* _Records shown_:
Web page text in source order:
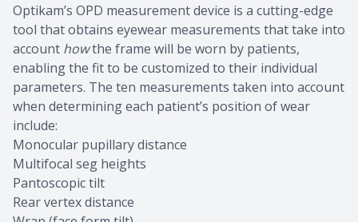
Optikam’s OPD measurement device is a cutting-edge
tool that obtains eyewear measurements that take into
account howthe frame will be worn by patients,
enabling the fit to be customized to their individual
parameters. The ten measurements taken into account
when determining each patient’s position of wear
include:
Monocular pupillary distance
Multifocal seg heights
Pantoscopic tilt
Rear vertex distance
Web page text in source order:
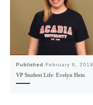
Published February 6, 2018
VP Student Life: Evelyn Hein
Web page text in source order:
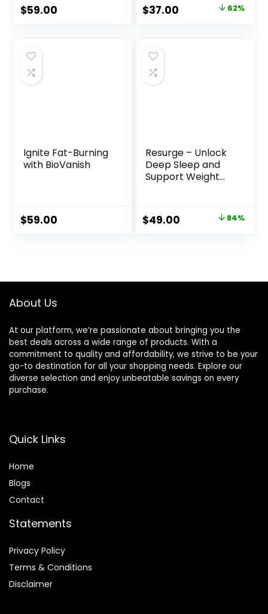
$59.00
Original
$97.00.
$37.00 Current 62%
Ignite Fat-Burning
with BioVanish
$59.00
Resurge – Unlock
Deep Sleep and
Support Weight
Original
$49.00 Current 84%
About Us
At our platform, we’re passionate about bringing you the
best deals across a wide range of products. With a
commitment to quality and affordability, we strive to be your
go-to destination for all your shopping needs. Explore our
diverse selection and enjoy unbeatable savings on every
purchase.
Quick Links
Home
Blogs
Contact
Statements
Privacy Policy
Terms & Conditions
Disclaimer

* _Problem to solve_: Exact repetition is required for the lines from the first one in the listing through the one that holds "Published February 6, 2018", and pictures are to be omitted.

* _Reply_:
Web page text in source order:
Optikam’s OPD measurement device is a cutting-edge
tool that obtains eyewear measurements that take into
account howthe frame will be worn by patients,
enabling the fit to be customized to their individual
parameters. The ten measurements taken into account
when determining each patient’s position of wear
include:
Monocular pupillary distance
Multifocal seg heights
Pantoscopic tilt
Rear vertex distance
Web page text in source order:
Published February 6, 2018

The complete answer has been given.